The Enterprise Community Heroes awards, organised by Enterprise Inns, are given in recognition of publicans and the exceptional contributions they make to their local communities.

Last month representatives of London South Bank University, Better Bankside, artists and charities gathered at The Union Jack on the corner of Union Street and Great Suffolk Street, which Nolia has run for the last three years.

In addition to music evenings, often featuring jazz, an important new attraction is the changing art display promoting new young artists.

Michael Ekberg of Enterprise Inns, recalling first meeting Nolia, told the packed pub: "We had a string of people queuing up but I had to give Nolia the contract. I could not say no. I cannot compliment Nolia too much. It's the best decision I ever made."

Speaking after attending the event, Neil Coyle, the MP for Bermondsey and Old Southwark, said: "It was great to meet Nolia to celebrate her award. She's a massive asset to SE1 and the brilliant mix of people from the arts, students, lawyers, musicians, artists and academics who were there to recognise her contribution is testament to the respect in which she’s held and the contribution she makes."
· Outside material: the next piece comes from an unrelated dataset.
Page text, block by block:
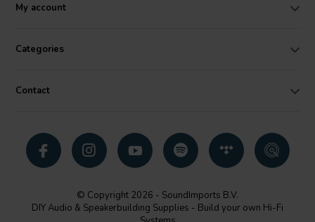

Alluding to Nolia's decision to donate her prize, he added: "Even through her award she chose to help others – sharing her success with Coin Street.

"It was also great to be at a thriving pub event celebrating vibrancy and not helping campaign against closure too!

"Enterprise Inns deserve some credit for supporting Nolia and all her work locally."

Natalie Bell, from Coin Street Community Builders, described Nolia as "one of most inclusive people" she had ever met and thanked her for donating her prize money to the community for the benefit of both young people and seniors. Natalie added that she looked for forward to staging a major tea party for over a 100 seniors.

Earlier Nolia claimed that when she took over the Union Jack it was a run-down boozer but was now attracting an eclectic mix of people.

"My pub is a shared by locals and offices so it is unique in that way. I support the surrounding local area with art exhibitions and music events in order to raise money for local causes and local individuals.

"I am a very artistic person by nature and I have used my skills and contacts in this area to help the local community and pub."